🤖 AI Summary
This work exposes critical limitations of large language models (LLMs) as automatic relevance judges in offline information retrieval evaluation: LLM-generated judgments fail to fairly rank top-performing retrieval systems and inflate false positive rates in statistical significance tests (e.g., t-tests, ANOVA) to over 60%, diverging substantially from human annotations. Methodologically, the study systematically evaluates how LLM-based assessment—using state-of-the-art models including GPT-4 and Claude—affects relative ranking fidelity and pairwise significance preservation among leading retrieval systems, quantifying deviations from human ground truth via Kendall’s τ and hypothesis testing. The core contribution is the introduction of “statistical significance fidelity” as a novel evaluation dimension, providing crucial empirical evidence, methodological insights, and a cautionary benchmark for developing reliable automated IR evaluation paradigms.
📝 Abstract
Offline evaluation of search systems depends on test collections. These benchmarks provide the researchers with a corpus of documents, topics and relevance judgements indicating which documents are relevant for each topic. While test collections are an integral part of Information Retrieval (IR) research, their creation involves significant efforts in manual annotation. Large language models (LLMs) are gaining much attention as tools for automatic relevance assessment. Recent research has shown that LLM-based assessments yield high systems ranking correlation with human-made judgements.

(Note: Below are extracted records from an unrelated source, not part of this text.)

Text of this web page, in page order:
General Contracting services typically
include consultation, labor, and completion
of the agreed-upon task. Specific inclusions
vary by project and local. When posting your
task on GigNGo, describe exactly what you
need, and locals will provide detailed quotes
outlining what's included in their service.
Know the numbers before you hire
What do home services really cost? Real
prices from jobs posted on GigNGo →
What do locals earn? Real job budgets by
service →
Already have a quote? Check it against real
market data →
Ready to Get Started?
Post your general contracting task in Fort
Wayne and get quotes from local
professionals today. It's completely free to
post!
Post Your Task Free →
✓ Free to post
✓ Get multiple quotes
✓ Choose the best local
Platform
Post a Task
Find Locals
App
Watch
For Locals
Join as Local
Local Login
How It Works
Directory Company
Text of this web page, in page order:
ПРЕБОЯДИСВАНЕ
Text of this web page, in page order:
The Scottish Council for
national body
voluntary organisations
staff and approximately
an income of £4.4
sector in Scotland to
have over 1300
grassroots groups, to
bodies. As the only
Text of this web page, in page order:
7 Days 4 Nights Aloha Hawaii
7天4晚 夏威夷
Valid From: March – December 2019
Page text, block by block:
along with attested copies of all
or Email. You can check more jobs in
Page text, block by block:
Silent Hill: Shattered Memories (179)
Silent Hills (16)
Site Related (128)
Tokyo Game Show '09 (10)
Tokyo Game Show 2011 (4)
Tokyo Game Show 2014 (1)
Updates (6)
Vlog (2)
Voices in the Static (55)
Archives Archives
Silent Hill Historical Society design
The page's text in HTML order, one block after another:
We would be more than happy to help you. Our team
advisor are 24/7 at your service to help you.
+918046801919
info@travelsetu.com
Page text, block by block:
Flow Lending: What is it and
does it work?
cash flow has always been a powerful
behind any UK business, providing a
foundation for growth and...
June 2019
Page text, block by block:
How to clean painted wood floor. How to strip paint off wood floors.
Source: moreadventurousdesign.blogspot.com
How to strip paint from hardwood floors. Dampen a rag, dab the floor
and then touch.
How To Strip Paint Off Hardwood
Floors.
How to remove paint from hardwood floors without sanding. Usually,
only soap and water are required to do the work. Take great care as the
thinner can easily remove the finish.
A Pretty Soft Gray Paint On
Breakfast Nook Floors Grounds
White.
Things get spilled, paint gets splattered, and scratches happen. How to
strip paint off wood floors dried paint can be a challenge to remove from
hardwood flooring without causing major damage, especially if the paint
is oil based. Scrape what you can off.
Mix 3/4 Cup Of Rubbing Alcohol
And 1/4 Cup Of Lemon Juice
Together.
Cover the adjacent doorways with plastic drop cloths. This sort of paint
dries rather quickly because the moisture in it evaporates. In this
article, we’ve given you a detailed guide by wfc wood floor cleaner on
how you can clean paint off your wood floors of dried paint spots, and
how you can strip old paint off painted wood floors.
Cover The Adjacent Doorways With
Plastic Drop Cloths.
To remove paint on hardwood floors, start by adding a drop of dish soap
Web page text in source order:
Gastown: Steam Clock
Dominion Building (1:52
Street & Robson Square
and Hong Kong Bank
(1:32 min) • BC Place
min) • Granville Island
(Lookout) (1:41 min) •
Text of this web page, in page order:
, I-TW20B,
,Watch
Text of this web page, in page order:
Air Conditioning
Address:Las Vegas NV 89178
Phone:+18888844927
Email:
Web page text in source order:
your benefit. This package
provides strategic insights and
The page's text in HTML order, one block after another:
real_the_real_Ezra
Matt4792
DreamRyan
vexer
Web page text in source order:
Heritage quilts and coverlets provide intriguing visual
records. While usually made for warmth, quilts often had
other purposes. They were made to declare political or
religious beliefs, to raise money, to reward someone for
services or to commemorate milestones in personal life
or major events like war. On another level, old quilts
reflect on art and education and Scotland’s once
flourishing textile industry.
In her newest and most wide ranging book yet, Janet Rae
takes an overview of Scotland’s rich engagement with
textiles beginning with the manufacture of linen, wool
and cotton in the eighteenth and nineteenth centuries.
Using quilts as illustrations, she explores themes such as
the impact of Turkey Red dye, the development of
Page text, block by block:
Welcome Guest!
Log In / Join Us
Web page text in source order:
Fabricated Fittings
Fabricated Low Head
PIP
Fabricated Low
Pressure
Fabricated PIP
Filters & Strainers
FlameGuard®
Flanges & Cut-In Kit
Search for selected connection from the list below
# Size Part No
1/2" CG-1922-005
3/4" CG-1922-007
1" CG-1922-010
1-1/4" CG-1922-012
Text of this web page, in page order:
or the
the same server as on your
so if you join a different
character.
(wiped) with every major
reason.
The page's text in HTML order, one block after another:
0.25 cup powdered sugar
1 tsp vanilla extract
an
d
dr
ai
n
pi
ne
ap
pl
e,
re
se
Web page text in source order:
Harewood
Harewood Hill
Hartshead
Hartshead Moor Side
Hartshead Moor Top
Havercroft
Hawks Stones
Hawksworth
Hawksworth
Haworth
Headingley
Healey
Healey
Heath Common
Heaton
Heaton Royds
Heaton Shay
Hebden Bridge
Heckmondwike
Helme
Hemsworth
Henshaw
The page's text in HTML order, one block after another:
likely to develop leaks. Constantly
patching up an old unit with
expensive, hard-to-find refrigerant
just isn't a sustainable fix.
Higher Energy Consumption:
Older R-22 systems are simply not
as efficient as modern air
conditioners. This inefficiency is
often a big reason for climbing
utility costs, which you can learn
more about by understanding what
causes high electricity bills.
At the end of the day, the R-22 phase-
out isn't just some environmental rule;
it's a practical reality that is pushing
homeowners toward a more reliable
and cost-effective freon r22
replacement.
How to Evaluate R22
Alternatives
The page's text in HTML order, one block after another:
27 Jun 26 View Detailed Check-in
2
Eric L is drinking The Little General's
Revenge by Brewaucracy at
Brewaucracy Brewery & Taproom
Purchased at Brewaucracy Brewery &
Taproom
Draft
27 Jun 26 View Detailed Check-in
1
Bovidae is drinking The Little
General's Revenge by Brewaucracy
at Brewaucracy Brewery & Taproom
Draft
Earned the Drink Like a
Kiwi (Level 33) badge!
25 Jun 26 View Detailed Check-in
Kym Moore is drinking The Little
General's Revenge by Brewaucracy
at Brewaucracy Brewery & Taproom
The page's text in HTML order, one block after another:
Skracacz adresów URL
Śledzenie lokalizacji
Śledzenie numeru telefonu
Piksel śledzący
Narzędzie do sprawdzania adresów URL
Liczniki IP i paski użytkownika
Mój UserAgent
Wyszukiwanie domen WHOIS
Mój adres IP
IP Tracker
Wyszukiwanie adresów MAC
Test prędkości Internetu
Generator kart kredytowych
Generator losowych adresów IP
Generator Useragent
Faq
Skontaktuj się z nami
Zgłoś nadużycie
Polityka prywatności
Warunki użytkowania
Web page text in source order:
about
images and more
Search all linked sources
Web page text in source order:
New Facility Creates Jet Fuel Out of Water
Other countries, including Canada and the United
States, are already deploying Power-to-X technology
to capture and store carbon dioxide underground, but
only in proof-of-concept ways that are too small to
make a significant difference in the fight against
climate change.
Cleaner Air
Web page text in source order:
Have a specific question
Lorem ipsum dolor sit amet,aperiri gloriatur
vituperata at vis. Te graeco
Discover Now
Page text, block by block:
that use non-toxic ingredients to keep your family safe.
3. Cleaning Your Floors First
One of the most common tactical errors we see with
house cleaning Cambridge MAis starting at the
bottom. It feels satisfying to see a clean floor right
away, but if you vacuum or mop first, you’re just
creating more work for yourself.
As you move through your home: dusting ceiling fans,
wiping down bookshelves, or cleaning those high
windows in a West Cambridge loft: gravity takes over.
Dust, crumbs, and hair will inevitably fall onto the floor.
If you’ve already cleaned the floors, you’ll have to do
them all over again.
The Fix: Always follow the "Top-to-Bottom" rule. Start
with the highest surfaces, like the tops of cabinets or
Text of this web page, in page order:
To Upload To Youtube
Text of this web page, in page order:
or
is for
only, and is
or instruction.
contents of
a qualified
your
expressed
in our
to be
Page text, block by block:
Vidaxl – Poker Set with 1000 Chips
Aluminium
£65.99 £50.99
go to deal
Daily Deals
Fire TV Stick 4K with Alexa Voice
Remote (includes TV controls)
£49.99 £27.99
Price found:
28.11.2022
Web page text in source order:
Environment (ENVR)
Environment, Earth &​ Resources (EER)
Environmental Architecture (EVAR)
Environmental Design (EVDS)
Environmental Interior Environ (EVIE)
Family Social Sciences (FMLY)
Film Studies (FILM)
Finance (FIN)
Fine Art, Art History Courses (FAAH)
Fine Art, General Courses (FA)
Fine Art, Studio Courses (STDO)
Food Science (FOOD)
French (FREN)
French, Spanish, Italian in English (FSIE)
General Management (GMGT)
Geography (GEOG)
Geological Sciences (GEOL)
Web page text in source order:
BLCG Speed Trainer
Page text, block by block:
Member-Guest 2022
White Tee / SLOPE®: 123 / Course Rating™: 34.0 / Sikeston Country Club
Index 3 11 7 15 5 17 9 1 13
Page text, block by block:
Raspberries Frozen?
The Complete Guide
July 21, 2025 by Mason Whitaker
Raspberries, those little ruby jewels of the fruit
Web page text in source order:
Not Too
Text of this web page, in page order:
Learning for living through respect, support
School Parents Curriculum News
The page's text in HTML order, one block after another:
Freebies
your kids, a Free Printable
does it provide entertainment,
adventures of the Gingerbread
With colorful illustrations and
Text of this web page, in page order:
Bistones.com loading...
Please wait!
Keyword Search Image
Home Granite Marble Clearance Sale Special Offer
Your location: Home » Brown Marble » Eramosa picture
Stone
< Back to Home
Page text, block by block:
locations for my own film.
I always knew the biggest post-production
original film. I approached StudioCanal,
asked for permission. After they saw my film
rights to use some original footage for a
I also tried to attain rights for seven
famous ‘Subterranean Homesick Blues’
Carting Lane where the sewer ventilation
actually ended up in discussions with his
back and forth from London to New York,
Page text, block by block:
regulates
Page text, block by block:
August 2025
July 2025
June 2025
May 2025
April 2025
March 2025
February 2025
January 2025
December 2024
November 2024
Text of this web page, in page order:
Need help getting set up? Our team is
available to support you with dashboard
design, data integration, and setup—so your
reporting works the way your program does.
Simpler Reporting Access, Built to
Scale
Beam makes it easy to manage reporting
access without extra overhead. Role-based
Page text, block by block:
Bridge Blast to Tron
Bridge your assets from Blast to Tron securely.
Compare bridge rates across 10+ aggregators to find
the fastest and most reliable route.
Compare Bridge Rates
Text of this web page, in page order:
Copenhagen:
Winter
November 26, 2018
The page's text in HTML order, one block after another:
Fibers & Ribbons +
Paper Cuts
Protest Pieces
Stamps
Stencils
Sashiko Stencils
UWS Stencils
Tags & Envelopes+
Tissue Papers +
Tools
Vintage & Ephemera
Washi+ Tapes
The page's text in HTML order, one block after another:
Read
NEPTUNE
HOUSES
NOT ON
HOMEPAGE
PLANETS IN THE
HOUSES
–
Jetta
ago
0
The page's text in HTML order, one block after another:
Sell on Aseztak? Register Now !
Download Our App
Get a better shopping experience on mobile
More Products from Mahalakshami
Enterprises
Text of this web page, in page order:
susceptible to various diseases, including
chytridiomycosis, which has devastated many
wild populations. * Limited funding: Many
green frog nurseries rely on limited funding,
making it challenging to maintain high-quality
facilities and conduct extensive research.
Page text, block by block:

These correlations are helpful in large-scale experiments but less informative if we want to focus on top-performing systems. Moreover, these correlations ignore whether and how LLM-based judgements impact the statistically significant differences among systems with respect to human assessments. In this work, we look at how LLM-generated judgements preserve ranking differences among top-performing systems and also how they preserve pairwise significance evaluation as human judgements. Our results show that LLM-based judgements are unfair at ranking top-performing systems. Moreover, we observe an exceedingly high rate of false positives regarding statistical differences. Our work represents a step forward in the evaluation of the reliability of using LLMs-based judgements for IR evaluation. We hope this will serve as a basis for other researchers to develop more reliable models for automatic relevance assessment.